SQL Query to find percentage difference in salary by emp id-CodePudding

I have the following table

CREATE TABLE test1 (in_date date, emp_id int , salary int);

INSERT INTO test1 (in_date, emp_id, salary)
VALUES
('01-01-2020',1,4000),
('01-01-2020',2,3000),
('01-01-2020',3,6000),
('01-01-2020',4,9000),
('02-01-2020',1,2000),
('02-01-2020',2,5000),
('02-01-2020',3,4200),
('02-01-2020',4,8500);

In_date	emp_id	salary
01-01-2020	1	4000
01-01-2020	2	3000
01-01-2020	3	6000
01-01-2020	4	9000
02-01-2020	1	2000
02-01-2020	2	5000
02-01-2020	3	4200
02-01-2020	4	8500

I would like to calculate percentage change in salary per emp_id

The output should look like this

emp_id	per_diff_salary
1	50%
2	-67%
3	30%
4	6%

any help is highly appreciated

CodePudding user response：

You need ROW_NUMBER to identify which row is the first and which the second.
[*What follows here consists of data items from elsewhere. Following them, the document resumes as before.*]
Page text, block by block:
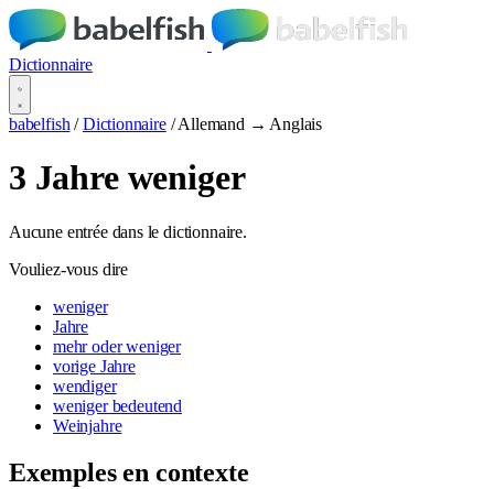
Dictionnaire
babelfish / Dictionnaire / Allemand → Anglais
3 Jahre weniger
Aucune entrée dans le dictionnaire.
Vouliez-vous dire
weniger
Jahre
mehr oder weniger
vorige Jahre
wendiger
weniger bedeutend
Weinjahre
Exemples en contexte
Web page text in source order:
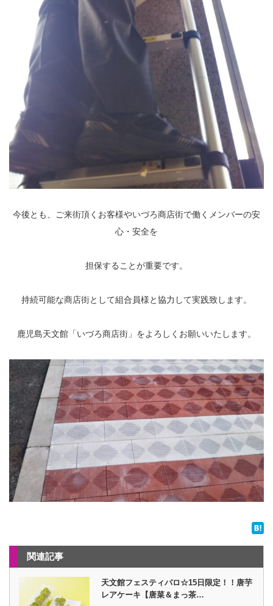
今後とも、ご来街頂くお客様やいづろ商店街で働くメンバーの安
心・安全を
担保することが重要です。
持続可能な商店街として組合員様と協力して実践致します。
鹿児島天文館「いづろ商店街」をよろしくお願いいたします。
関連記事
天文館フェスティバロ☆15日限定！！唐芋
レアケーキ【唐菜＆まっ茶…
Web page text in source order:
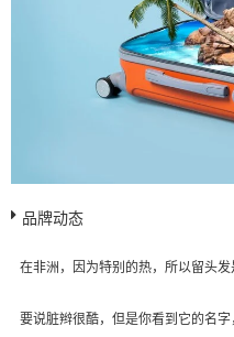
品牌动态
在非洲，因为特别的热，所以留头
要说脏辫很酷，但是你看到它的名
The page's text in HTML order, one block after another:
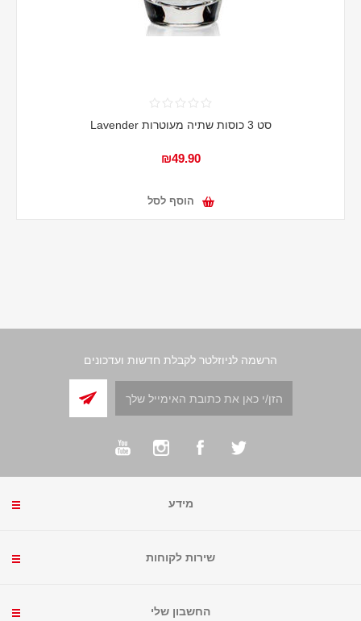
סט 3 כוסות שתיה מעוטרות Lavender
₪49.90
הוסף לסל
הרשמה לניוזלטר לקבלת חדשות ועדכונים
מידע
שירות לקוחות
החשבון שלי
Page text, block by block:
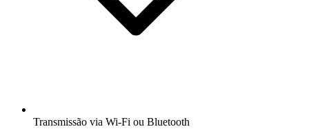
Transmissão via Wi-Fi ou Bluetooth
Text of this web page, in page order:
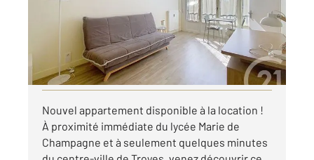
Appartement Studio à louer
420 €
par mois charges comprises
Visiter le site dédié
Nouvel appartement disponible à la location !
À proximité immédiate du lycée Marie de
Champagne et à seulement quelques minutes
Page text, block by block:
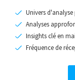
Univers
Analyses
Insights clé en
Fréquence de
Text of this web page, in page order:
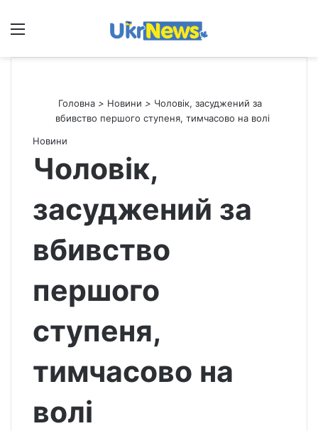
Меню
Головна > Новини > Чоловік, засуджений за
вбивство першого ступеня, тимчасово на волі
Новини
Чоловік,
засуджений за
вбивство
першого
ступеня,
тимчасово на
волі
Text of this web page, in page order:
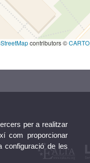
contributors ©CARTO
per a realitzar
com proporcionar
configuració de les
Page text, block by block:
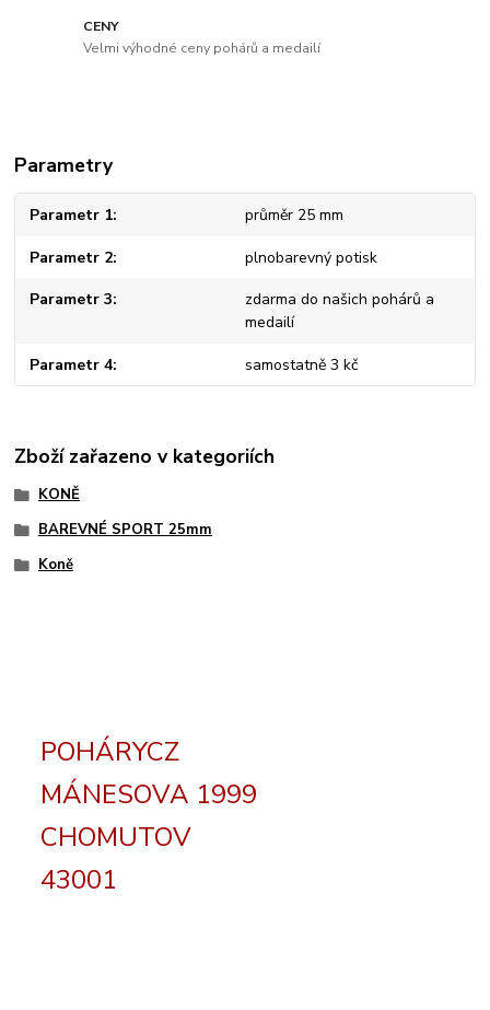
CENY
Velmi výhodné ceny pohárů a medailí
Parametry
Parametr 1 průměr 25 mm
Parametr 2 plnobarevný potisk
Parametr 3
zdarma do našich pohárů a
medailí
Parametr 4 samostatně 3 kč
Zboží zařazeno v kategoriích
KONĚ
BAREVNÉ SPORT 25mm
Koně
POHÁRYCZ
MÁNESOVA 1999
CHOMUTOV
43001
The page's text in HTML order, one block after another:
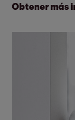
Obtener más
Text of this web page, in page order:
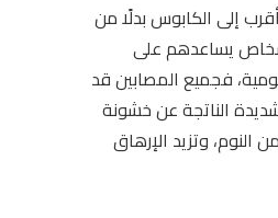
إلى الكابوس بدلًا من
يساعدهم على
فجميع المصابين قد
الناتجة عن خشونة
النوم، وتزيد الإرهاق
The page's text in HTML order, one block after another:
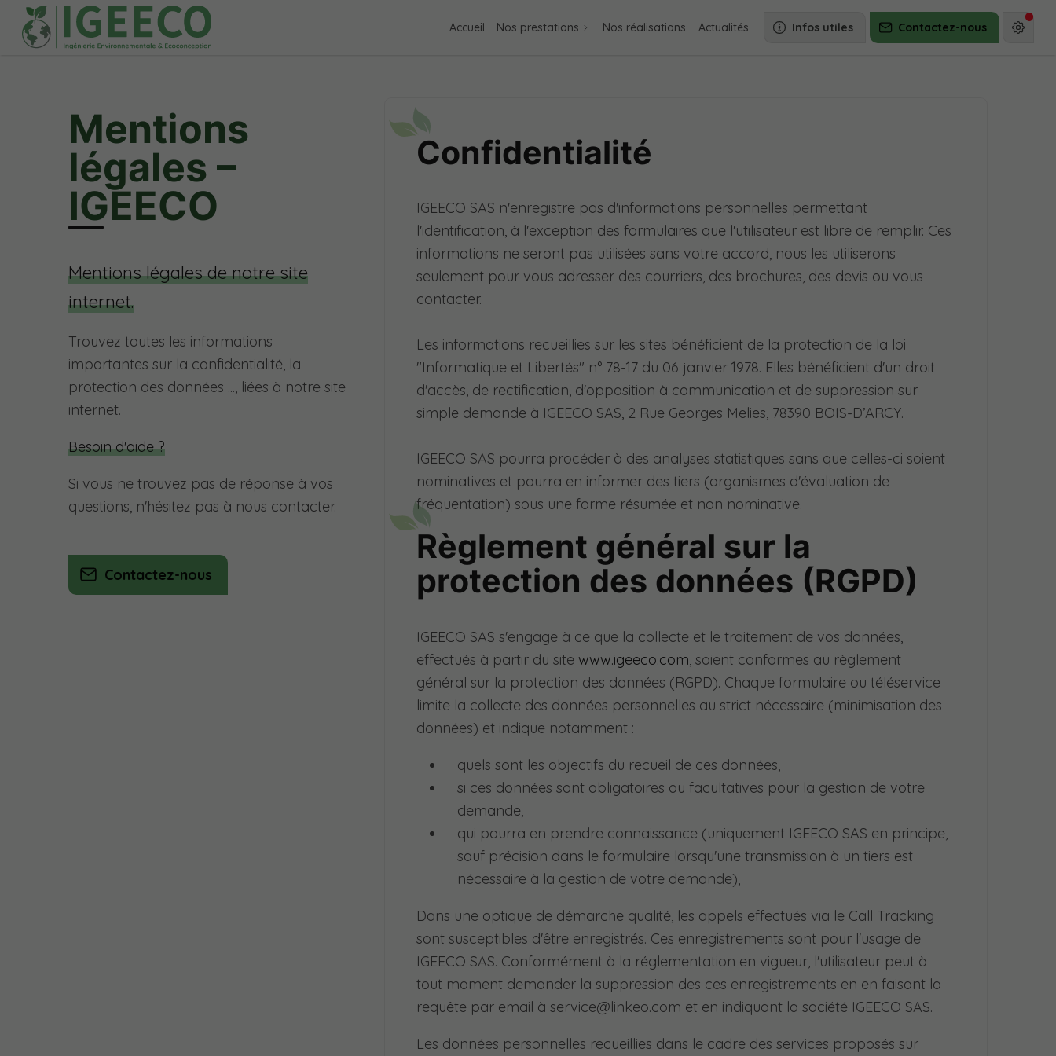
Accueil Nos prestations Nos réalisations Actualités Infos utiles Contactez-nous
Mentions
légales –
IGEECO
Mentions légales de notre site
internet.
Trouvez toutes les informations
importantes sur la confidentialité, la
protection des données ..., liées à notre site
internet.
Besoin d'aide ?
Si vous ne trouvez pas de réponse à vos
questions, n'hésitez pas à nous contacter.
Contactez-nous
Confidentialité
IGEECO SAS n'enregistre pas d'informations personnelles permettant
l'identification, à l'exception des formulaires que l'utilisateur est libre de remplir. Ces
informations ne seront pas utilisées sans votre accord, nous les utiliserons
seulement pour vous adresser des courriers, des brochures, des devis ou vous
contacter.
Les informations recueillies sur les sites bénéficient de la protection de la loi
"Informatique et Libertés" n° 78-17 du 06 janvier 1978. Elles bénéficient d'un droit
d'accès, de rectification, d'opposition à communication et de suppression sur
simple demande à IGEECO SAS, 2 Rue Georges Melies, 78390 BOIS-D’ARCY.
IGEECO SAS pourra procéder à des analyses statistiques sans que celles-ci soient
nominatives et pourra en informer des tiers (organismes d'évaluation de
fréquentation) sous une forme résumée et non nominative.
Règlement général sur la
protection des données (RGPD)
IGEECO SAS s'engage à ce que la collecte et le traitement de vos données,
effectués à partir du site www.igeeco.com, soient conformes au règlement
général sur la protection des données (RGPD). Chaque formulaire ou téléservice
limite la collecte des données personnelles au strict nécessaire (minimisation des
données) et indique notamment :
quels sont les objectifs du recueil de ces données,
si ces données sont obligatoires ou facultatives pour la gestion de votre
demande,
qui pourra en prendre connaissance (uniquement IGEECO SAS en principe,
sauf précision dans le formulaire lorsqu'une transmission à un tiers est
nécessaire à la gestion de votre demande),
Dans une optique de démarche qualité, les appels effectués via le Call Tracking
sont susceptibles d'être enregistrés. Ces enregistrements sont pour l'usage de
IGEECO SAS. Conformément à la réglementation en vigueur, l'utilisateur peut à
tout moment demander la suppression des ces enregistrements en en faisant la
requête par email à service@linkeo.com et en indiquant la société IGEECO SAS.
Les données personnelles recueillies dans le cadre des services proposés sur
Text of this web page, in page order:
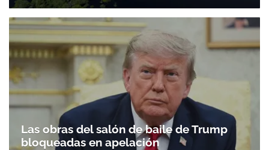
Las obras del salón de baile de Trump
bloqueadas en apelación
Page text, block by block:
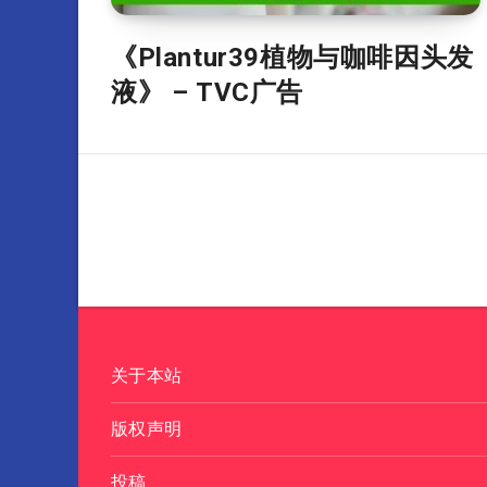
《Plantur39植物与咖啡因头发
液》 – TVC广告
关于本站
版权声明

Then use conditional aggregation over that.

The calculation you are looking for appears to be 100 - SecondValue * 100 / FirstValue

SELECT
  t1.emp_id,
  [percent] = 100 - MIN(CASE WHEN t1.rn = 2 THEN t1.salary END) * 100.0 / MIN(CASE WHEN t1.rn = 1 THEN t1.salary END)
FROM (
    SELECT *,
      rn = ROW_NUMBER() OVER (PARTITION BY t1.emp_id ORDER BY t1.in_date)
    FROM test1 t1
) t1
GROUP BY
  t1.emp_id

db<>fiddle

If you could have more than two rows per emp_id then you need something to identify the last row

SELECT
  t1.emp_id,
  [percent] = 100 - MIN(CASE WHEN t1.NextDate IS NULL THEN t1.salary END) * 100.0 / MIN(CASE WHEN t1.rn = 1 THEN t1.salary END)
FROM (
    SELECT *,
      rn = ROW_NUMBER() OVER (PARTITION BY t1.emp_id ORDER BY t1.in_date),
      NextDate = LEAD(t1.in_date) OVER (PARTITION BY t1.emp_id ORDER BY t1.in_date)   -- will be null on the last row
    FROM test1 t1
) t1
GROUP BY
  t1.emp_id

CodePudding user response：

You may subselect the max and min date and then choose those salaries to calculate by joining by date

select distinct e.emp_id, 
( CAST((maxsal.salary-minsal.salary)*100  AS DECIMAL(10,2))/ CAST(minsal.salary AS DECIMAL(10,2)) )  as salary_increase_from_first_to_last_salary
 FROM test1 E
 join (
   select emp_id, salary FROM test1 EE where in_date = 
    (select min(in_date) FROM test1 EEE where EEE.emp_id = EE.emp_id)
  ) as minsal on minsal.emp_id = e.emp_id
 join (
   select emp_id, salary FROM test1 EE where in_date = 
    (select max(in_date) FROM test1 EEE where EEE.emp_id = EE.emp_id)
  ) as maxsal on maxsal.emp_id = e.emp_id
;

You may need to adapt the casts, or you may not need them at all.

Of course, if the table is big this may not be the best way performancewise and you may need to analise its plan before you accept it. Probably you can find a best way using other subselects or grouping, but this is the most obvious way IMHO by pure SQL.